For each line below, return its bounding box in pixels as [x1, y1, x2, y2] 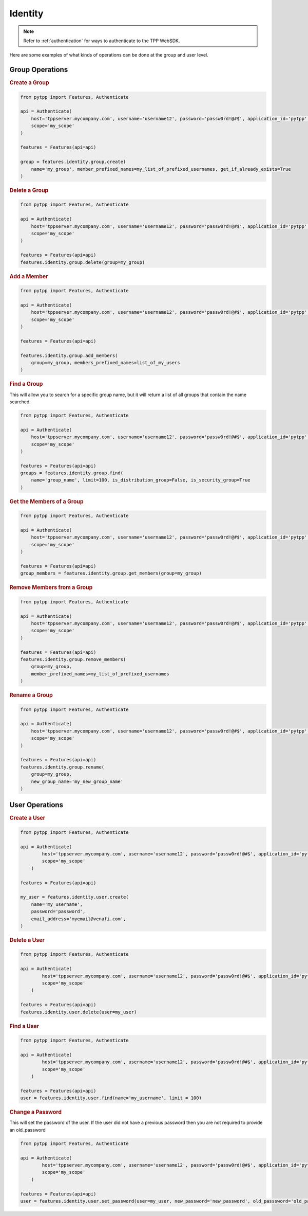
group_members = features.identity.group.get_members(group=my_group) [20, 570, 202, 576]
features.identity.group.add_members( [20, 352, 118, 359]
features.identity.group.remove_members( [20, 656, 126, 663]
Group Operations [9, 65, 68, 74]
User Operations [9, 800, 64, 810]
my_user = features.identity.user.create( [20, 894, 129, 900]
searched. [9, 399, 31, 405]
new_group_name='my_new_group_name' [31, 778, 123, 784]
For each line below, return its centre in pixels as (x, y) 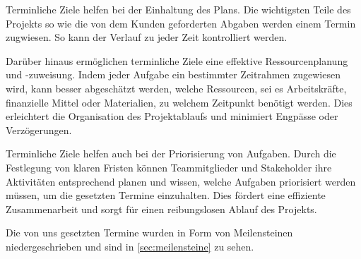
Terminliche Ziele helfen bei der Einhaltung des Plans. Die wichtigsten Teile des (178, 9)
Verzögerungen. (39, 129)
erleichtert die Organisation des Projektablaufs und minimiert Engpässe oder (172, 116)
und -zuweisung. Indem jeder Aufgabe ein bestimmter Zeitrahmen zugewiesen (173, 74)
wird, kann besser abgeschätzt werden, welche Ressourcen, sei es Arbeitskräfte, (176, 88)
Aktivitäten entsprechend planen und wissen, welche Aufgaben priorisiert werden (181, 181)
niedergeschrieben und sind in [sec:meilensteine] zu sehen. (130, 246)
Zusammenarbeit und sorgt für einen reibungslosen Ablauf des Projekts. (161, 209)
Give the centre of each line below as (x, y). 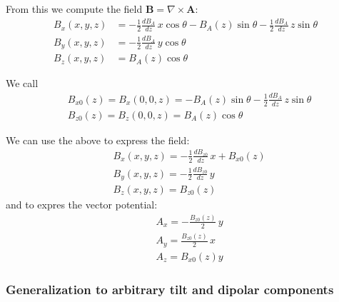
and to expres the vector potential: (82, 205)
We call (22, 83)
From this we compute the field (74, 9)
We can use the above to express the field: (98, 140)
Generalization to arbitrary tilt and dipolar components (170, 289)
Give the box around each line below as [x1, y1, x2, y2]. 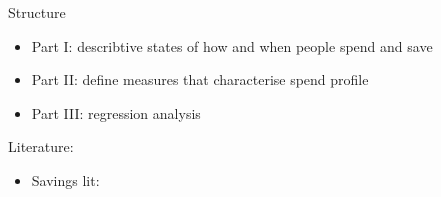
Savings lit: [31, 169, 100, 190]
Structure [8, 2, 66, 22]
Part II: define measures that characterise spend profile [31, 69, 369, 90]
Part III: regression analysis [31, 102, 201, 123]
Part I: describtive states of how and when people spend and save [31, 35, 433, 56]
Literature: [8, 136, 74, 157]
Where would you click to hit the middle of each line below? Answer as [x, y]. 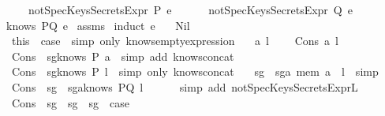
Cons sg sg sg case [70, 102]
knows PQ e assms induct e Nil [98, 25]
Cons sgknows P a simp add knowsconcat [123, 56]
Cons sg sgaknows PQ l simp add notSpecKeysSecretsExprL [185, 86]
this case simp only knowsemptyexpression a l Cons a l [175, 41]
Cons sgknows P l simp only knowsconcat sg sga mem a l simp [195, 71]
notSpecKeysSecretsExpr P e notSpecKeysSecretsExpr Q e [190, 9]
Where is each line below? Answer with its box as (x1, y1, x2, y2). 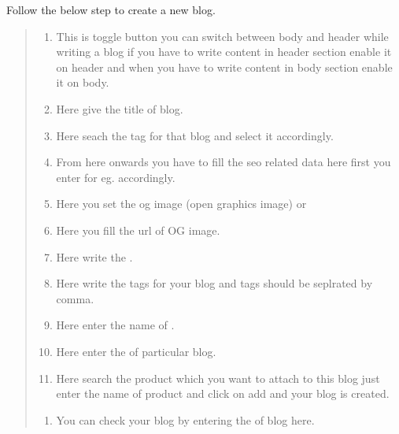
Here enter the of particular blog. (56, 343, 216, 359)
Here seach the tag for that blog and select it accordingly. (56, 127, 334, 143)
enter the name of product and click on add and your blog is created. (56, 385, 390, 402)
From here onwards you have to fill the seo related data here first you (56, 154, 391, 170)
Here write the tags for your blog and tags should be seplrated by (56, 275, 373, 291)
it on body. (56, 74, 109, 91)
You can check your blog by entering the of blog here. (56, 411, 315, 428)
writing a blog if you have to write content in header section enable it (56, 43, 392, 60)
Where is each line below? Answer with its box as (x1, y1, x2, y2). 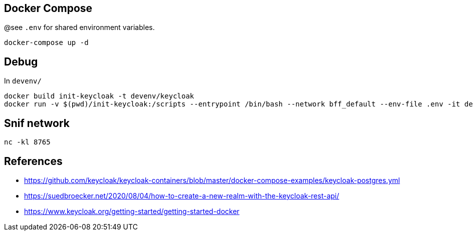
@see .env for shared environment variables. (4, 23, 155, 32)
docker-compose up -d (4, 38, 89, 47)
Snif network (4, 116, 70, 129)
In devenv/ (4, 76, 42, 85)
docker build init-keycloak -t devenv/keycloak (4, 92, 194, 100)
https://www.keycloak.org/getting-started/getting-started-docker (24, 206, 240, 215)
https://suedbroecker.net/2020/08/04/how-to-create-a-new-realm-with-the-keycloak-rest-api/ (24, 191, 339, 200)
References (4, 154, 63, 167)
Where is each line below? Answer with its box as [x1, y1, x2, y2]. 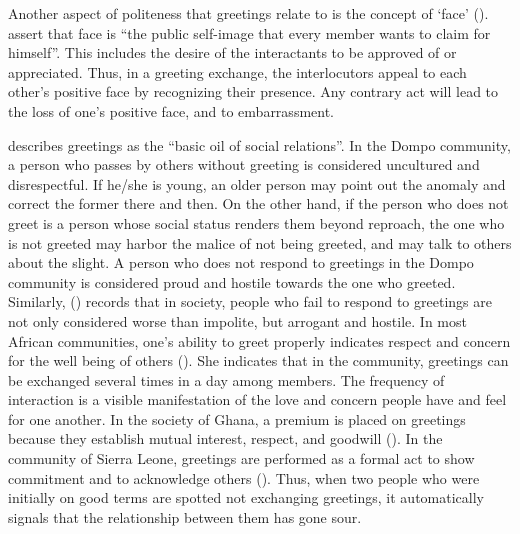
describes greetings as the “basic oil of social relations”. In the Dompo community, [8, 134, 511, 155]
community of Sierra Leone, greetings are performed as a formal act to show [8, 448, 475, 469]
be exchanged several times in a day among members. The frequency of [8, 369, 445, 390]
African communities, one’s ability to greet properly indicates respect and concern [8, 330, 511, 351]
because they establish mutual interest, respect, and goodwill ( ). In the [8, 428, 443, 449]
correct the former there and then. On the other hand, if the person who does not [8, 193, 509, 214]
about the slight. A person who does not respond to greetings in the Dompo [8, 252, 474, 273]
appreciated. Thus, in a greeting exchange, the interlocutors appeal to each [8, 61, 467, 82]
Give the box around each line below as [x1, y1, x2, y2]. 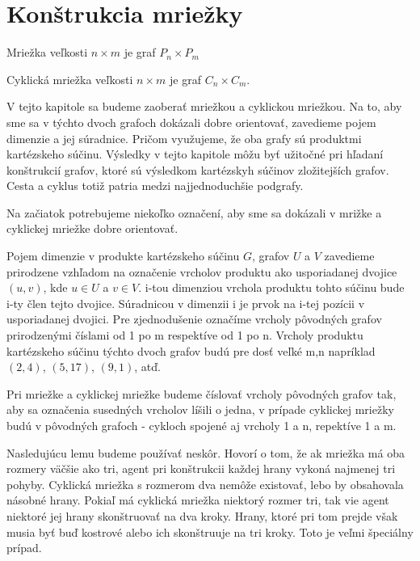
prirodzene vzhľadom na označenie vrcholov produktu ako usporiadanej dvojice [6, 263, 397, 280]
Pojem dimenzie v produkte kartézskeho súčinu [6, 247, 240, 264]
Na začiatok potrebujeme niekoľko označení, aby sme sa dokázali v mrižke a [6, 204, 382, 221]
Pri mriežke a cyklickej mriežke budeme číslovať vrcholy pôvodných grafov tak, [6, 385, 397, 402]
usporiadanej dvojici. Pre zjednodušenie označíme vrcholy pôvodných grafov [6, 310, 382, 327]
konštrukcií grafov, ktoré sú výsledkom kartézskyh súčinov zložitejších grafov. [6, 161, 389, 178]
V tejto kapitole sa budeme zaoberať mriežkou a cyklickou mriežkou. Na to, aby [6, 98, 402, 115]
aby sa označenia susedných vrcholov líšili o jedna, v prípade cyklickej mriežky [6, 401, 394, 418]
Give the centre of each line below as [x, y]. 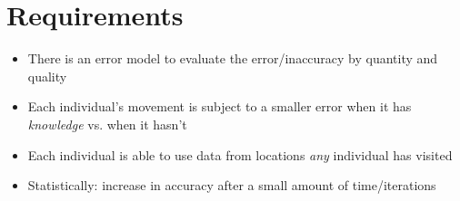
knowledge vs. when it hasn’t [107, 124]
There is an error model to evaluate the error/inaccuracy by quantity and [233, 58]
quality [47, 76]
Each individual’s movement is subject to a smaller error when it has [220, 106]
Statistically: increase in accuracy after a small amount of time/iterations [232, 185]
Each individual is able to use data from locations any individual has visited [240, 154]

________________________________________

■ Task
Every line between the start of the listing and the line containing "my_user = features.identity.user.create( [20, 894, 129, 900]", both ends counted, needs to be printed exactly, minus the pictures.

■ Response to this task
For each line below, return its bounding box in pixels as [x1, y1, x2, y2] 
group_members = features.identity.group.get_members(group=my_group) [20, 570, 202, 576]
features.identity.group.add_members( [20, 352, 118, 359]
features.identity.group.remove_members( [20, 656, 126, 663]
Group Operations [9, 65, 68, 74]
User Operations [9, 800, 64, 810]
my_user = features.identity.user.create( [20, 894, 129, 900]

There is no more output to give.